Aim of the exercise: Search the data for the string "long" and extract every line where it appears.

##### Exercise material #####

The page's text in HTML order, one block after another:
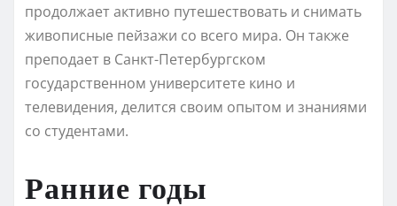
продолжает активно путешествовать и снимать
живописные пейзажи со всего мира. Он также
преподает в Санкт-Петербургском
государственном университете кино и
телевидения, делится своим опытом и знаниями
со студентами.
Ранние годы
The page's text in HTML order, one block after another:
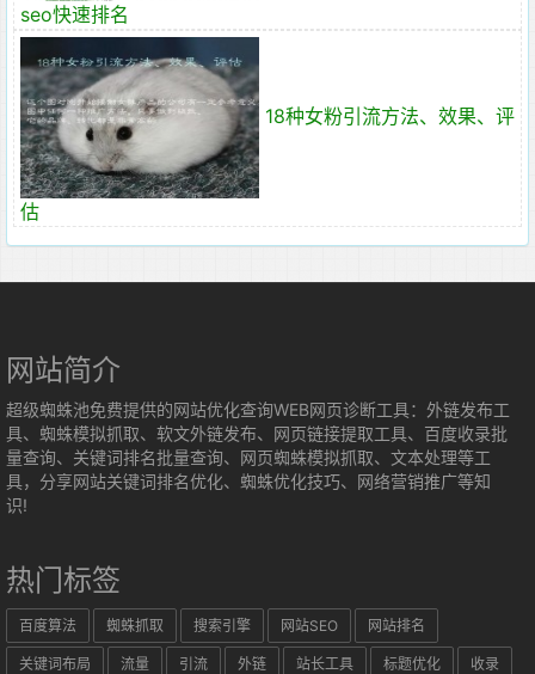
seo快速排名
18种女粉引流方法、效果、评
估
网站简介
超级蜘蛛池免费提供的网站优化查询WEB网页诊断工具：外链发布工
具、蜘蛛模拟抓取、软文外链发布、网页链接提取工具、百度收录批
量查询、关键词排名批量查询、网页蜘蛛模拟抓取、文本处理等工
具，分享网站关键词排名优化、蜘蛛优化技巧、网络营销推广等知
识!
热门标签
百度算法 蜘蛛抓取 搜索引擎 网站SEO 网站排名
关键词布局 流量 引流 外链 站长工具 标题优化 收录
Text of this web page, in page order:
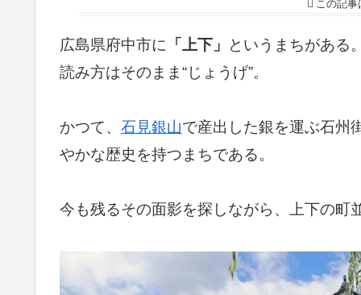
この記事
広島県府中市に 「上下」
というまちがある
読み方はそのまま“じょうげ”。
かつて、 石見銀山で産出した銀を運ぶ石州
やかな歴史を持つまちである。
今も残るその面影を探しながら、上下の町
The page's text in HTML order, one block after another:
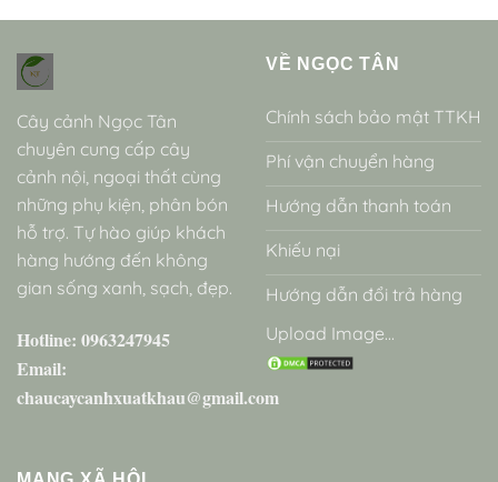
Cây cảnh Ngọc Tân
chuyên cung cấp cây
cảnh nội, ngoại thất cùng
những phụ kiện, phân bón
hỗ trợ. Tự hào giúp khách
hàng hướng đến không
gian sống xanh, sạch, đẹp.
Hotline: 0963247945
Email:
chaucaycanhxuatkhau@gmail.com
VỀ NGỌC TÂN
Chính sách bảo mật TTKH
Phí vận chuyển hàng
Hướng dẫn thanh toán
Khiếu nại
Hướng dẫn đổi trả hàng
Upload Image...
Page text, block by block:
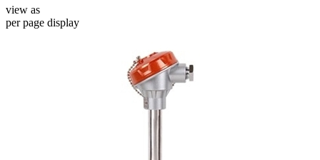
view as
per page display
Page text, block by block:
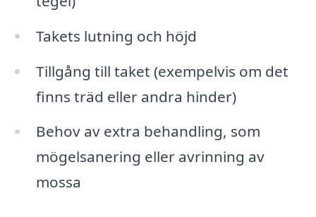
Takets lutning och höjd
Tillgång till taket (exempelvis om det
finns träd eller andra hinder)
Behov av extra behandling, som
mögelsanering eller avrinning av
mossa
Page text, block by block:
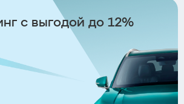
с выгодой до 12%
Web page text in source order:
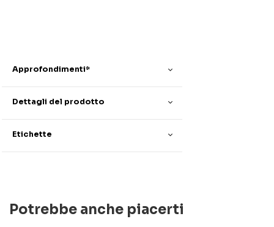
Approfondimenti*
Dettagli del prodotto
Etichette
Potrebbe anche piacerti
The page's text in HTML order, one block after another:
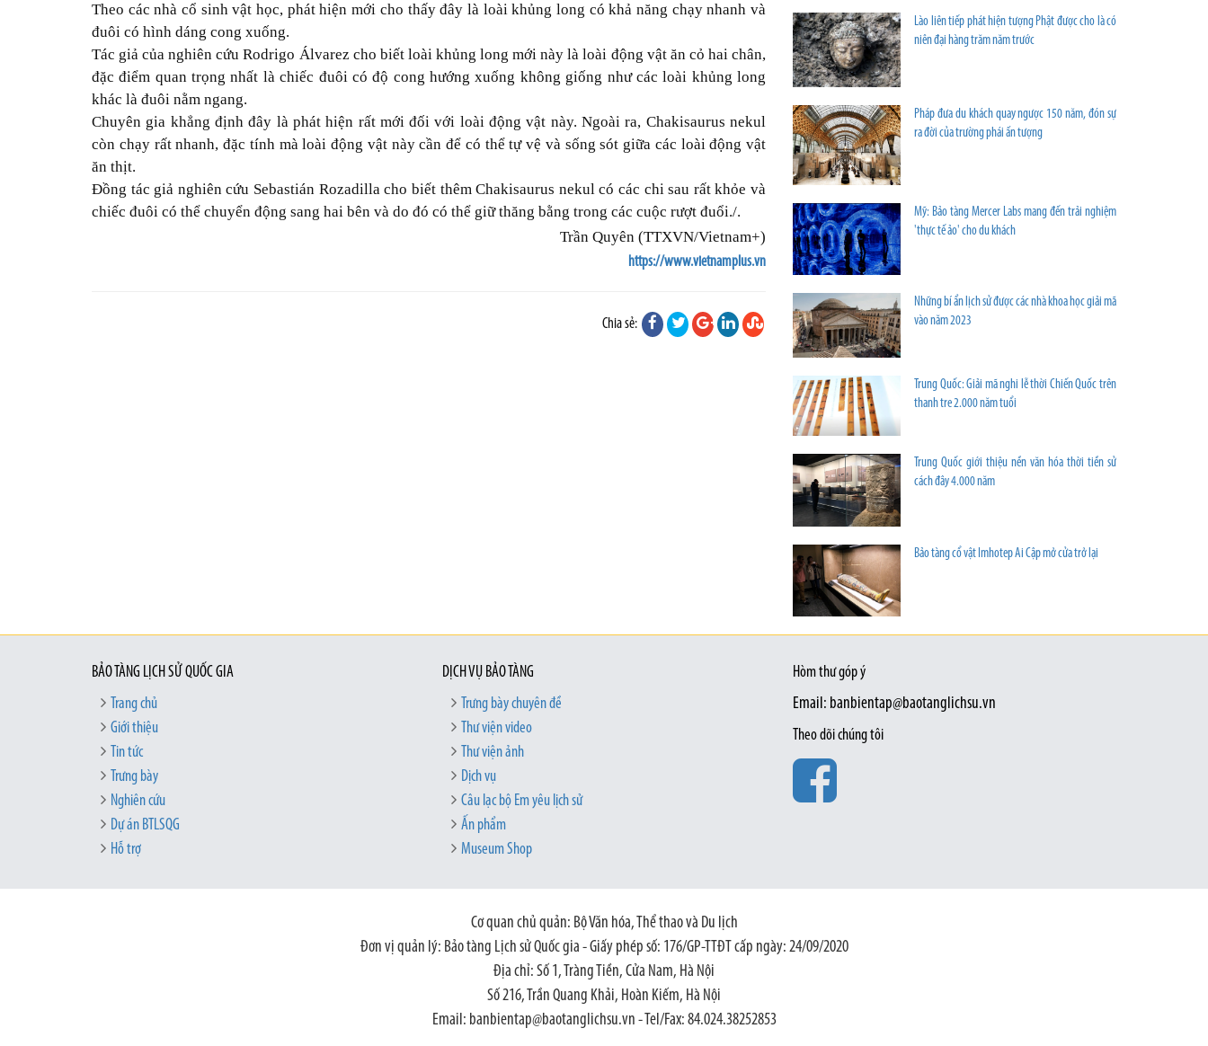
Theo các nhà cổ sinh vật học, phát hiện mới cho thấy đây là loài khủng long có khả năng chạy nhanh và
đuôi có hình dáng cong xuống.
Tác giả của nghiên cứu Rodrigo Álvarez cho biết loài khủng long mới này là loài động vật ăn cỏ hai chân,
đặc điểm quan trọng nhất là chiếc đuôi có độ cong hướng xuống không giống như các loài khủng long
khác là đuôi nằm ngang.
Chuyên gia khẳng định đây là phát hiện rất mới đối với loài động vật này. Ngoài ra, Chakisaurus nekul
còn chạy rất nhanh, đặc tính mà loài động vật này cần để có thể tự vệ và sống sót giữa các loài động vật
ăn thịt.
Đồng tác giả nghiên cứu Sebastián Rozadilla cho biết thêm Chakisaurus nekul có các chi sau rất khỏe và
chiếc đuôi có thể chuyển động sang hai bên và do đó có thể giữ thăng bằng trong các cuộc rượt đuổi./.
Trần Quyên (TTXVN/Vietnam+)
https://www.vietnamplus.vn
Chia sẻ:
Lào liên tiếp phát hiện tượng Phật được cho là có
niên đại hàng trăm năm trước
Pháp đưa du khách quay ngược 150 năm, đón sự
ra đời của trường phái ấn tượng
Mỹ: Bảo tàng Mercer Labs mang đến trải nghiệm
'thực tế ảo' cho du khách
Những bí ẩn lịch sử được các nhà khoa học giải mã
vào năm 2023
Trung Quốc: Giải mã nghi lễ thời Chiến Quốc trên
thanh tre 2.000 năm tuổi
Trung Quốc giới thiệu nền văn hóa thời tiền sử
cách đây 4.000 năm
Bảo tàng cổ vật Imhotep Ai Cập mở cửa trở lại
BẢO TÀNG LỊCH SỬ QUỐC GIA
Trang chủ
Giới thiệu
Tin tức
Trưng bày
Nghiên cứu
Dự án BTLSQG
Hỗ trợ
DỊCH VỤ BẢO TÀNG
Trưng bày chuyên đề
Thư viện video
Thư viện ảnh
Dịch vụ
Câu lạc bộ Em yêu lịch sử
Ấn phẩm
Museum Shop
Hòm thư góp ý
Email: banbientap@baotanglichsu.vn
Theo dõi chúng tôi
Cơ quan chủ quản: Bộ Văn hóa, Thể thao và Du lịch
Đơn vị quản lý: Bảo tàng Lịch sử Quốc gia - Giấy phép số: 176/GP-TTĐT cấp ngày: 24/09/2020
Địa chỉ: Số 1, Tràng Tiền, Cửa Nam, Hà Nội
Số 216, Trần Quang Khải, Hoàn Kiếm, Hà Nội
Email: banbientap@baotanglichsu.vn - Tel/Fax: 84.024.38252853
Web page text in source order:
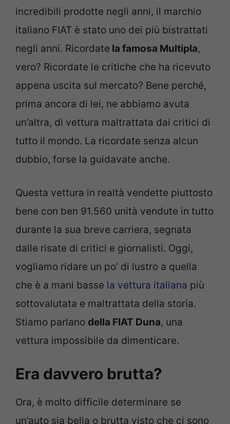
incredibili prodotte negli anni, il marchio
italiano FIAT è stato uno dei più bistrattati
negli anni. Ricordate la famosa Multipla,
vero? Ricordate le critiche che ha ricevuto
appena uscita sul mercato? Bene perché,
prima ancora di lei, ne abbiamo avuta
un’altra, di vettura maltrattata dai critici di
tutto il mondo. La ricordate senza alcun
dubbio, forse la guidavate anche.
Questa vettura in realtà vendette piuttosto
bene con ben 91.560 unità vendute in tutto
durante la sua breve carriera, segnata
dalle risate di critici e giornalisti. Oggi,
vogliamo ridare un po’ di lustro a quella
che è a mani basse la vettura italiana più
sottovalutata e maltrattata della storia.
Stiamo parlano della FIAT Duna, una
vettura impossibile da dimenticare.
Era davvero brutta?
Ora, è molto difficile determinare se
un’auto sia bella o brutta visto che ci sono
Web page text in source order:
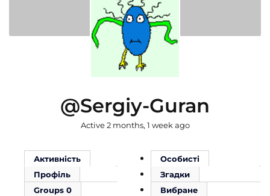
@sergiy-Guran
Active 2 months, 1 week ago
Активність
Профіль
Groups 0
Особисті
Згадки
Вибране
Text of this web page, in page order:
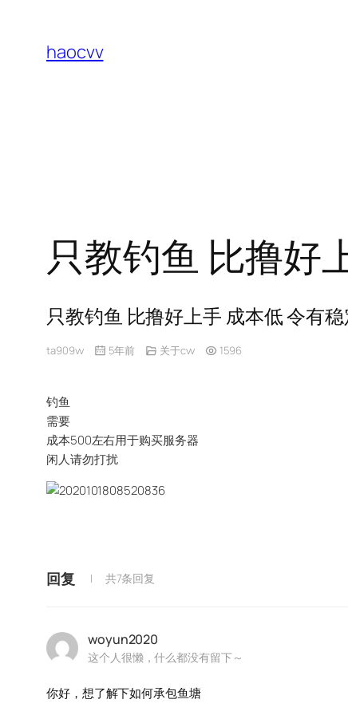
haocvv
只教钓鱼 比撸好
只教钓鱼 比撸好上手 成本低 令有
ta909vv 5年前 关于cvv 1596
钓鱼
需要
成本500左右用于购买服务器
闲人请勿打扰
回复 共7条回复
woyun2020
这个人很懒，什么都没有留下～
你好，想了解下如何承包鱼塘
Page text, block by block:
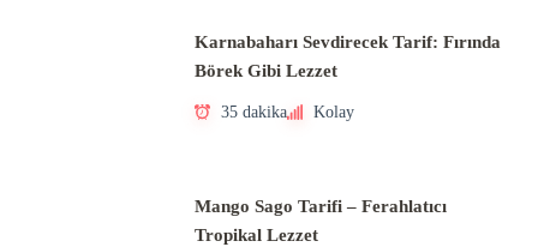
Karnabaharı Sevdirecek Tarif: Fırında
Börek Gibi Lezzet
35 dakika Kolay
Mango Sago Tarifi – Ferahlatıcı
Tropikal Lezzet
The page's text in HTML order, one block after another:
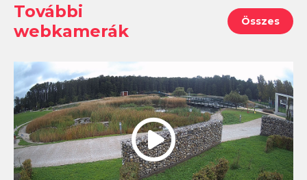
További
webkamerák
Összes
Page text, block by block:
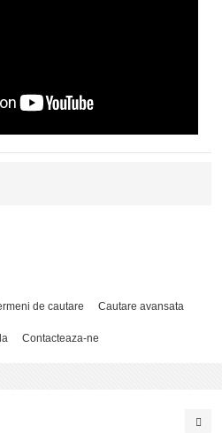
de cautare Cautare avansata
Contacteaza-ne
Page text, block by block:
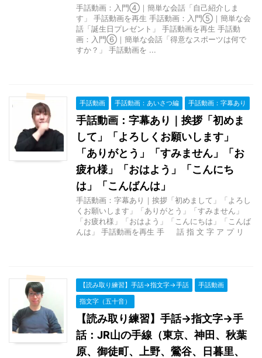
手話動画：入門④｜簡単な会話「自己紹介しま
す」 手話動画を再生 手話動画：入門⑤｜簡単な会
話「誕生日プレゼント」 手話動画を再生 手話動
画：入門⑥｜簡単な会話「得意なスポーツは何で
すか？」 手話動画を ...
手話動画 手話動画：あいさつ編 手話動画：字幕あり
手話動画：字幕あり｜挨拶「初めま
して」「よろしくお願いします」
「ありがとう」「すみません」「お
疲れ様」「おはよう」「こんにち
は」「こんばんは」
手話動画：字幕あり｜挨拶「初めまして」「よろし
くお願いします」「ありがとう」「すみません」
「お疲れ様」「おはよう」「こんにちは」「こんば
んは」 手話動画を再生 手 話 指 文 字 ア プ リ
【読み取り練習】手話→指文字→手話
手話動画
指文字（五十音）
【読み取り練習】手話→指文字→手
話：JR山の手線（東京、神田、秋葉
原、御徒町、上野、鶯谷、日暮里、
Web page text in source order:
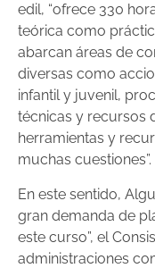
edil, “ofrece 330
teórica como
abarcan áreas de
diversas como
infantil y juvenil,
técnicas y recursos
herramientas y
muchas cuestiones”.
En este sentido,
gran demanda de
este curso”, el
administraciones
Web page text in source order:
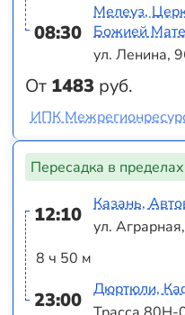
08:30
От 1483 руб.
Мелеуз,
Божией
ул. Ленина,
ИПК
Пересадка в
12:10
8 ч 50 м
23:00
Казань,
ул.
Дюртюли,
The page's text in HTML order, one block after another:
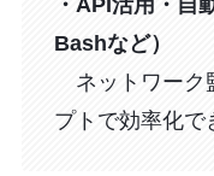
Bashなど）
ネットワーク
プトで効率化で
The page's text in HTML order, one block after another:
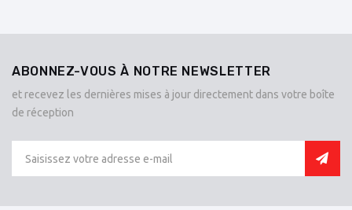
ABONNEZ-VOUS À NOTRE NEWSLETTER
et recevez les dernières mises à jour directement dans votre boîte
de réception
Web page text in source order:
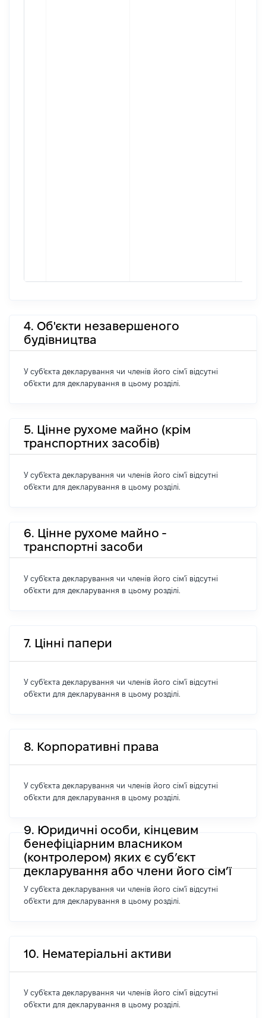
4. Об'єкти незавершеного
будівництва
У суб'єкта декларування чи членів його сім'ї відсутні
об'єкти для декларування в цьому розділі.
5. Цінне рухоме майно (крім
транспортних засобів)
У суб'єкта декларування чи членів його сім'ї відсутні
об'єкти для декларування в цьому розділі.
6. Цінне рухоме майно -
транспортні засоби
У суб'єкта декларування чи членів його сім'ї відсутні
об'єкти для декларування в цьому розділі.
7. Цінні папери
У суб'єкта декларування чи членів його сім'ї відсутні
об'єкти для декларування в цьому розділі.
8. Корпоративні права
У суб'єкта декларування чи членів його сім'ї відсутні
об'єкти для декларування в цьому розділі.
9. Юридичні особи, кінцевим
бенефіціарним власником
(контролером) яких є суб’єкт
декларування або члени його сім’ї
У суб'єкта декларування чи членів його сім'ї відсутні
об'єкти для декларування в цьому розділі.
10. Нематеріальні активи
У суб'єкта декларування чи членів його сім'ї відсутні
об'єкти для декларування в цьому розділі.
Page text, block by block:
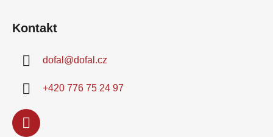
Kontakt
dofal @dofal.cz
+420 776 75 24 97
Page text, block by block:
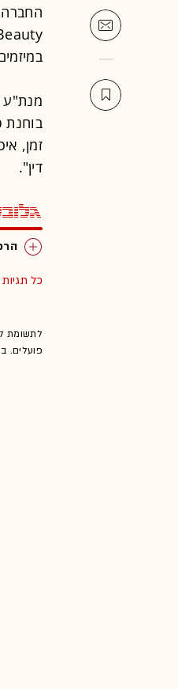
מנת"ע
בוחנת
זמן,
דין".
כל
לתשומת
פועלים.
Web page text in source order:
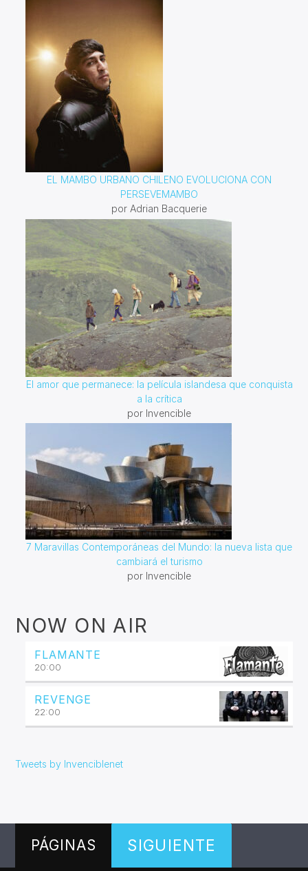
EL MAMBO URBANO CHILENO EVOLUCIONA CON
PERSEVEMAMBO
por Adrian Bacquerie
El amor que permanece: la película islandesa que conquista
a la crítica
por Invencible
7 Maravillas Contemporáneas del Mundo: la nueva lista que
cambiará el turismo
por Invencible
NOW ON AIR
FLAMANTE
20:00
REVENGE
22:00
Tweets by Invenciblenet
PÁGINAS SIGUIENTE
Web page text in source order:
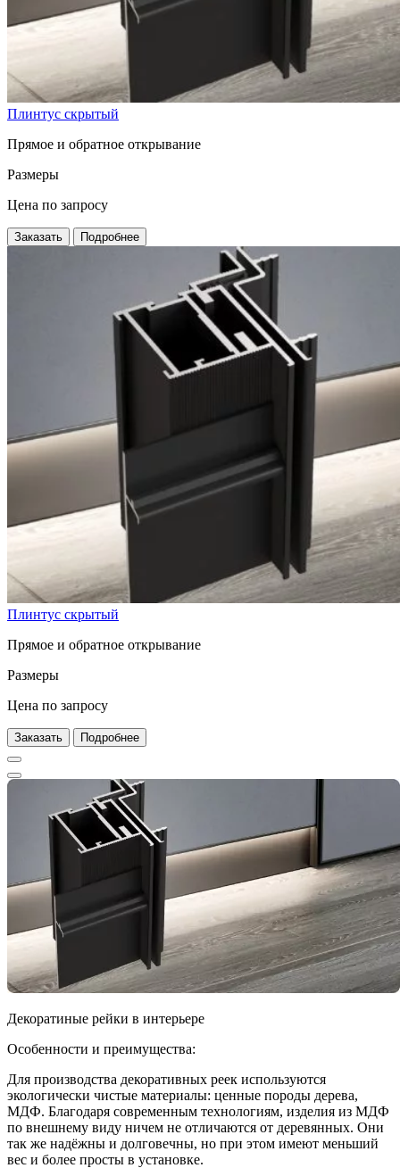
Плинтус скрытый
Прямое и обратное открывание
Размеры
Цена по запросу
Заказать Подробнее
Плинтус скрытый
Прямое и обратное открывание
Размеры
Цена по запросу
Заказать Подробнее
Декоратиные рейки в интерьере
Особенности и преимущества:
Для производства декоративных реек используются
экологически чистые материалы: ценные породы дерева,
МДФ. Благодаря современным технологиям, изделия из МДФ
по внешнему виду ничем не отличаются от деревянных. Они
так же надёжны и долговечны, но при этом имеют меньший
вес и более просты в установке.
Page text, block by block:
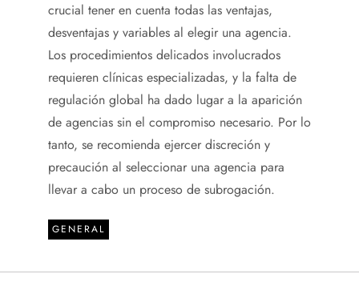
crucial tener en cuenta todas las ventajas,
desventajas y variables al elegir una agencia.
Los procedimientos delicados involucrados
requieren clínicas especializadas, y la falta de
regulación global ha dado lugar a la aparición
de agencias sin el compromiso necesario. Por lo
tanto, se recomienda ejercer discreción y
precaución al seleccionar una agencia para
llevar a cabo un proceso de subrogación.
GENERAL
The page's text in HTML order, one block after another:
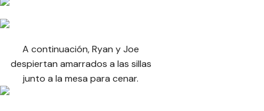
A continuación, Ryan y Joe
despiertan amarrados a las sillas
junto a la mesa para cenar.

#####

Your response:
Theo các nhà cổ sinh vật học, phát hiện mới cho thấy đây là loài khủng long có khả năng chạy nhanh và
Tác giả của nghiên cứu Rodrigo Álvarez cho biết loài khủng long mới này là loài động vật ăn cỏ hai chân,
đặc điểm quan trọng nhất là chiếc đuôi có độ cong hướng xuống không giống như các loài khủng long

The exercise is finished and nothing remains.